ことり公園。
***


 激しい雨音に、目が覚めた。


 窓に目を向けると、どんよりとした空から、まるで地面を叩きつけるような雨が降っていた。


 雨、嫌いだな……。


 そう、ふと目を向けたサイドテーブルの卓上カレンダーは、はっきりと『6月』を指していた。

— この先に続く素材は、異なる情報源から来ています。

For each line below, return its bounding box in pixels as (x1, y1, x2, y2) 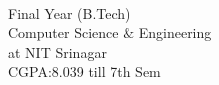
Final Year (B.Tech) (8, 2, 131, 23)
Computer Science (8, 22, 119, 43)
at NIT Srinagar (8, 41, 107, 62)
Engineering (138, 22, 212, 43)
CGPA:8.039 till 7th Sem (8, 61, 161, 82)

 これから雨の日が増えるんだと思い、ため息をつきながら窓辺に物憂げな視線を送った。


 それにしても、早く起きすぎた。


 時計に目を向けると、まだ早朝の5時だった。


 2度寝をしようと目を閉じるも、完全に覚めてしまったらしく、なかなか寝付けなくて、ただ何もする事がなく頭を悩ませる。


 ……この時間が、なによりも嫌いだった。


 これからのこと、思い出せない消えた過去のこと……。


 考えても考えても、仕方のないことばかりが浮かんで、とても心細く、苦しい気持ちになるから。

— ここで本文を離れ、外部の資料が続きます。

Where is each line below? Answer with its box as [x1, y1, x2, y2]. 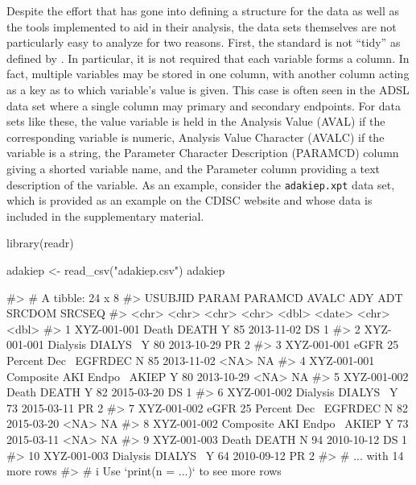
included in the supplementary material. [6, 207, 204, 224]
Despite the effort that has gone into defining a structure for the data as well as [6, 2, 399, 19]
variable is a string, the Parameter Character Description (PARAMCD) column [6, 144, 399, 161]
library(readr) [6, 234, 74, 251]
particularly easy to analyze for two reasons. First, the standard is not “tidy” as [6, 34, 401, 51]
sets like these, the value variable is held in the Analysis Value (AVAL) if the [6, 113, 385, 130]
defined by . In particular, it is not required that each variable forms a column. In [6, 49, 410, 66]
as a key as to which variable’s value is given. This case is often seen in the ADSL [6, 81, 410, 97]

 それからお昼頃になり、昼食を済ませると、一気に眠気が襲ってきた。


 瞼が重くて、上手く持ち上がらない。


 そして意識も、だんだんとふわふわと何処かへ飛んでいってしまいそうになる。


 お昼寝なんてしたら、夜、眠れなくなっちゃう……。


 結局、そんな気持ちなど簡単に負けてしまった 。


 そして遠くで病室の扉が開いた音が聞こえて、夢うつつだったせいで定かではないけれど、


「好きだよ、……鈴原。」


 そんなとても切なげで、苦しそうな声が、聞こえた気がした。